Both Cisco phones have MIC certs installed on them and looking at the settings on the phones it looks like the phones
are in non-secure mode. I used CTL client to see could i change the CUCM to mixed mode but i get a response saying i need
a security token.
/Tom
02-10-2010 12:28 PM
You need 2 security tokens for that, if you don't have them it's impossible to enable encryption.
http://www.cisco.com/en/US/docs/voice_ip_comm/cucm/security/7_1_2/secugd/secuauth.html
Before you configure the Cisco CTL Client, verify that you activated the Cisco CTL Provider service and the Cisco Certificate Authority Proxy Function service in Cisco Unified Serviceability. Obtain at least two security tokens; the Cisco certificate authority issues these security tokens.
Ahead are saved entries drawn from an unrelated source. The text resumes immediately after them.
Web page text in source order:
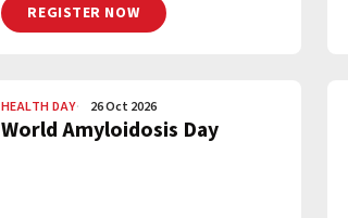
REGISTER NOW
HEALTH DAY 26 Oct 2026
World Amyloidosis Day
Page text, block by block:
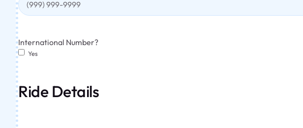
International Number?
Yes
Ride Details
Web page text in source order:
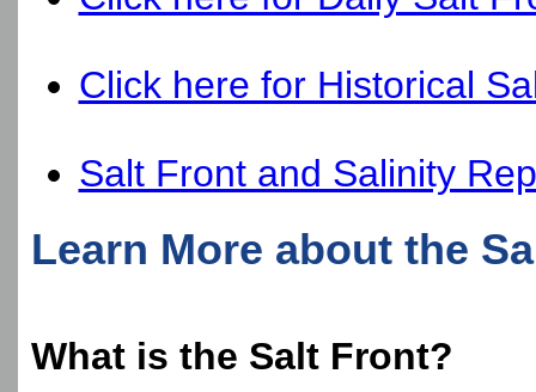
Click here for Historical
Salt Front and Salinity
Learn More about the
What is the Salt Front?
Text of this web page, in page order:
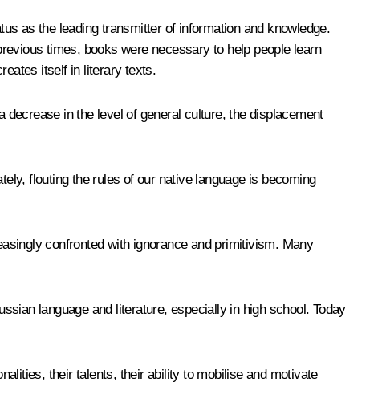
as the leading transmitter of information and knowledge.
times, books were necessary to help people learn
itself in literary texts.
in the level of general culture, the displacement
flouting the rules of our native language is becoming
confronted with ignorance and primitivism. Many
language and literature, especially in high school. Today
their talents, their ability to mobilise and motivate
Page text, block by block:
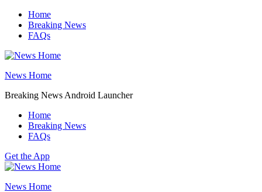
Skip
content
Home
Breaking News
FAQs
News Home
Breaking News Android Launcher
Home
Breaking News
FAQs
Get the App
News Home
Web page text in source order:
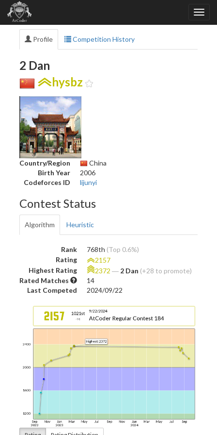
Profile Competition History
2 Dan
hysbz
Country/Region
China
Birth Year
2006
Codeforces ID
lijunyi
Contest Status
Algorithm Heuristic
Rank 768th (Top 0.6%)
Rating
2157
Highest Rating
2372 ― 2 Dan (+28 to promote)
Rated Matches
14
Last Competed
2024/09/22
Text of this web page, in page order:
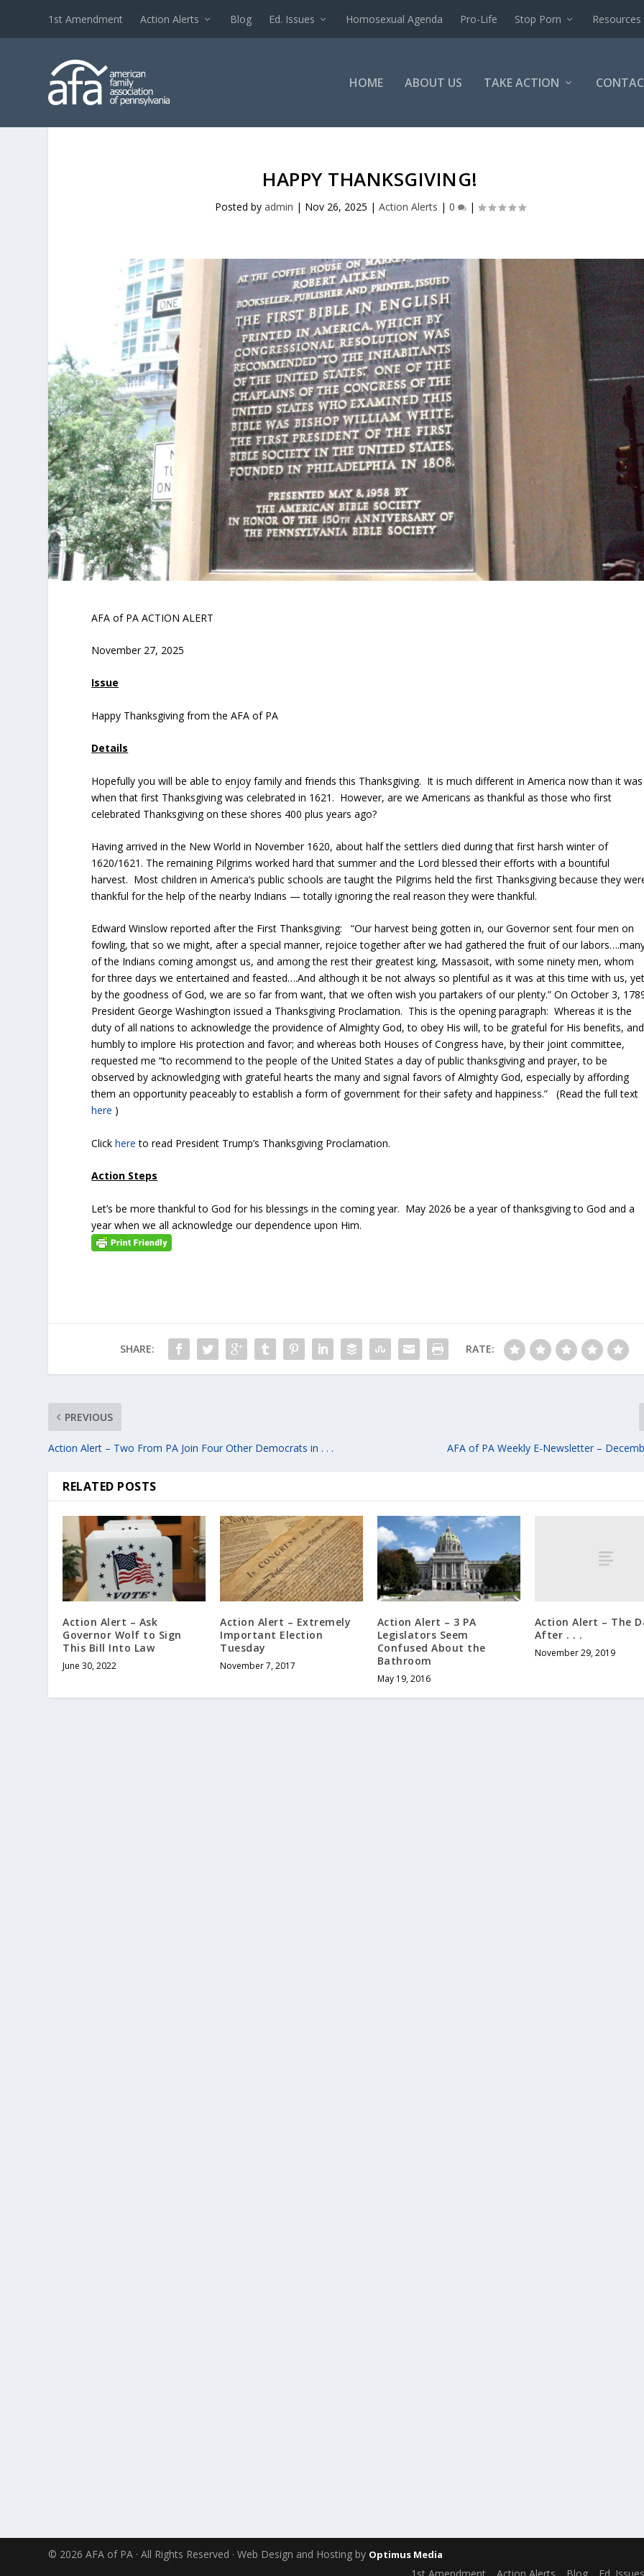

The security tokens must come from Cisco. You will insert the tokens one at a time into the USB port on the server/workstation. If you do not have a USB port on the server, you may use a USB PCI card.
HTH
java
If this helps, please rate
www.cisco.com/go/pdihelpdesk
02-11-2010 01:15 AM
thanks for the speedy response Java
I have one more question to clarify more for me.
I understand now that i need two Security Tokens to enable mixed mode for the CUCM.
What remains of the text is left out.